陸堯透過面具的孔洞,死死盯著那個青年。青年也用餘光注視著他,抱著狗的手微微收緊,指節泛白。

兩人之間隔著幾步遠的距離,空氣彷彿凝固了,只有門外飄落的雪花無聲地堆積。

“後面的幹啥呢?來不來了?”

店裡傳來標誌性的東北口音女聲,嗓門大得能把屋頂掀翻,那聲音裡帶著不耐煩和疑惑,顯然是對青年遲遲不進去感到奇怪。

青年猛地回過神來,像被驚醒的夢遊者,慌亂地收回目光,抱著狗轉身就往裡走。

“來了來了!”他的聲音有些發顫,腳步加快,很快消失在門簾後面。

陸堯沒有動。

他就那麼站在門口,望著外面飄落的雪花。那些雪片又大又密,無聲地落在街道上,落在屋頂上,落在光禿禿的樹枝上,很快就覆蓋了一切。

這才是真正的冬天。

長沙也會下雪,但從來沒這麼大過。那裡的雪是溼的,落在地上很快就化了,留下一灘灘泥濘。

而這裡的雪,乾燥,蓬鬆,落在哪裡就積在哪裡,把整個世界都變成了白色。

陸堯緊了緊身上的外套。

失算了,應該跟旅店老闆要一件棉襖的。

“哥,就是剛才那個人唄?”林鵬湊過來,壓低聲音問,那股興奮勁藏都藏不住。

“嗯,是他。”

“那咱們現在咋整?衝進去?”

陸堯搖了搖頭。

“等著。”

林鵬愣了一下,但也沒再多問,他學著陸堯的樣子,靠在牆邊,時不時往店裡瞟一眼。

雪越下越大,風也越來越冷。

林鵬開始跺腳,搓手,把領子豎起來擋住脖子。他偷眼看了看陸堯——那個男人就那樣站著,一動不動,彷彿感覺不到冷似的。

“哥……你不冷嗎?”他忍不住問。

陸堯沒有回答。

他只是望著那扇門,等待著。

一分鐘,兩分鐘,五分鐘……

不對勁。

陸堯忽然直起身,朝著店裡走去。

“咋的了哥?”林鵬被嚇了一跳,連忙跟上。

陸堯推開玻璃門,大步走了進去。店裡面,那個女店長正在給一隻貓打針,看到有人闖進來,手裡的針筒差點掉地上。

“哎哎哎!你幹啥的?!”

陸堯沒理她。他快步穿過前面的診療區,掀開那道布簾子,裡面是一條狹窄的走廊,兩邊有幾個房間。他推開一扇門——空的,再推開一扇——還是空的。

走廊盡頭,有一扇後門,虛掩著,門縫裡灌進來冷風。

陸堯走過去,一把推開。

外面是一條小巷,雪地上有一串新鮮的腳印,正在往遠處延伸。

“操。”

陸堯低罵一聲,衝了出去。

身後,女店長追了出來,嗓門大得能震碎玻璃:“你誰啊你?!往哪兒跑?!報警了嗷!我報警了!!!”

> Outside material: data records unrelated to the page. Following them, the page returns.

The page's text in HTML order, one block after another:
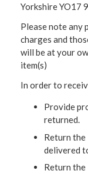
Yorkshire YO17
Please note any
charges and
will be at your
item(s)
In order to
Provide
returned.
Return the
delivered
Return the

林鵬站在走廊裡,被這一通操作搞得目瞪口呆。他扶了扶眼鏡,看著那個暴跳如雷的女人,又看了看後門的方向,腦子飛快地轉著。

“那啥……”他擠出一個尷尬的笑容,“實在不好意思,我那哥們兒有些……性情了,我是來……”

“滾出去!!!”女店長一聲暴喝,“啥玩意兒就往裡抽抽?!當我這兒是菜市場啊?!”

林鵬被一把推出了門外,踉蹌了幾步,在雪地裡滑了一下,差點摔個狗吃屎。他穩住身體,回頭看了看那個還在門口罵罵咧咧的女人,又看了看前面那條路。

繞路?估計得好一會兒。

他嘆了口氣,但還是邁開腿,朝著陸堯消失的方向追了過去。

……

陸堯已經追上了那個青年。

雪地上那串腳印太明顯了,根本不需要費神追蹤。那青年抱著狗,越走越快,幾乎是在跑了。

雪花落在他身上,很快就積了薄薄一層,把他的背影染成白色。

他時不時回頭望一眼,那張臉上寫滿了緊張和恐懼。

他肯定發現陸堯在跟著他了。

但他不知道,陸堯根本不是普通人。他那點速度,在陸堯眼裡跟走路沒甚麼區別。

就這樣追了大概二十分鐘,那青年拐進一條小路,消失在一排舊民房後面。

陸堯放慢腳步,跟了過去。

然後,他停了下來。

那是一戶獨門獨院的舊民房,院牆是籬笆扎的,裡面是一片菜地,雖然被雪蓋住了,但還能看出大概的輪廓。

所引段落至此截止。